Can you give an example of what the examples look like (is there a lot of overlap?), and what you expect the user input to look like?

Sure. The purpose of the internal libraries is to minimize boilerplate. So the scripts are incredibly repetitive. User input is a json object that has two keys: the endpoint to parse, and a partial example of the endpoint get response output (not necessarily valid json). So the thread looks like something like:

User → {“endpoint”: “”, “example”: ‘[{“name”: “a name”, “address”: “an address”, “other keys”: “values”}, {…}…]’}

System → {“script”: “import module\nimport module2\n\ndef extract_entity(…”}

running the script retrieves a get response from endpoint, then extracts the keys into an object for canonicalization. Then writes to file.

from acmerequests import AcmeRequests
from acme.record import AcmeRecord
from acme.writer import AcmeWriter
from acme.record_deduper import AcmeRecordDeduper
from acme.record_id import RecommendedRecordIds

def fetch_data():
    api = ""
    params = {
        "page[limit]": "500",
        "filter[radius]": "30000",
        "filter[lat]": "55.755826",
        "filter[lng]": "37.6173",

    r = session.get(api, headers=headers, params=params)
    js = r.json()["data"]

    for j in js:
        # entity extraction code, specific to the input record format
        row = AcmeRecord(


if __name__ == "__main__":
    page_url = f""
    log = AcmeLogSetup().get_logger(logger_name="sourcename")

    headers = {
            # required headers for requests

    with AcmeRequests() as session:
        with AcmeWriter(AcmeRecordDeduper(RecommendedRecordIds.Id)) as sgw:

The scripts are generally relatively short. Maybe a few hundred lines.

Ah, maybe we should disambiguate a little.

If you mean Assistants API retrieval - who knows :grimacing: (I don’t). However, it might still be hackable into a prototype, but I’m not sure how reliable you can get it.

In general, when we talk about retrieval in the LLM context, we mean embedding vector search, but it can be anything. FAQ is one of the trivial usecases for vector search, but it can be used for so much more. It’s essentially meaning encoded as a coordinate, a coordinate you can compute a distance with.

My guess is that you might want your tool to figure out what the user means, find relevant information, inject it into the prompt, and then allow the LLM to generate a response. Retrieval Augmented Generation.

What I meant by “user input” is the query that GPT-4 will have to answer.

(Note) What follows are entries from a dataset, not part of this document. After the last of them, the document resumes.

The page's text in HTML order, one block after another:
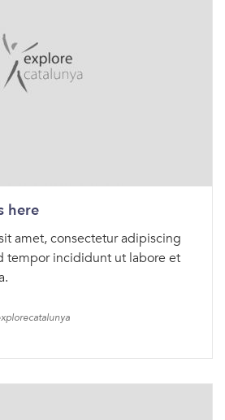
here
amet, consectetur adipiscing
tempor incididunt ut labore et
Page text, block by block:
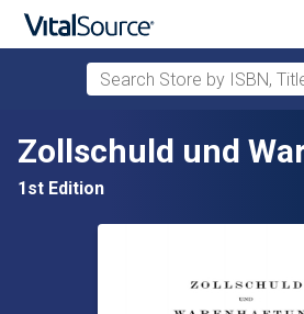
Skip to main content
Search Store by ISBN, Title,
Zollschuld und
1st Edition
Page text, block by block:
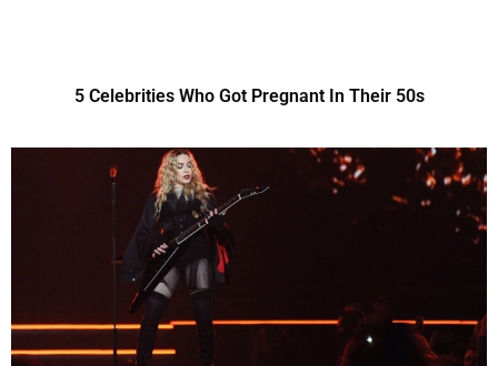
5 Celebrities Who Got Pregnant In Their 50s

I doubt you’d want users to manually enter JSON code (unless it’s a copy-paste situation, or if your user is actually a machine :robot:).

But if indeed your input is a json object - what would be the retrieval criteria? a matching function signature? :thinking:

I’m wondering if you may not even need a language model at all, but I might be misunderstanding - you suggested that the code might need to be rewritten…

Sorry if I’m slow to understand your problem or if I’m explaining stuff you already know :sweat_smile:

Yeah, I wasn’t referring to the concept of retrieval…but the concrete “Knoweldge Retrieval” tool available to the Assistant API.

I think the generic question I’m asking is:

We have a lot of documentation not available publicly needed to most accurately generate the requested scripts. Since it’s much greater than the 128k limit for a gpt-4 prompt/user message how can we inject this context into the model?

Well yeah, if assistants don’t work for you, I’d still go with context dependent context augmentation (RAG)

That said, it’s still possible that assistants can work for you - if you can fit enough relevant information into a chunk.

I actually set up the assistant today. I was able to upload our documentation and about 100 example inputs and script files.

The Assistant is definitely using them to generate. But I still have the problems that led me to use the completions api before.

Namely, the Assistant models seem much harder to instruct. They often ignore prompting to generate a runnable script and insert place holders or hand wavy comments e.g. “# this is where I’d perform requirement A” or “# this should be updated for your use case”. They also ignore function calling instructions or output formatting requirements.

With a bit of prompt massaging, I can get the chat api models to return a generated script, no other formatting, etc. It’s really just a matter of fine tuning.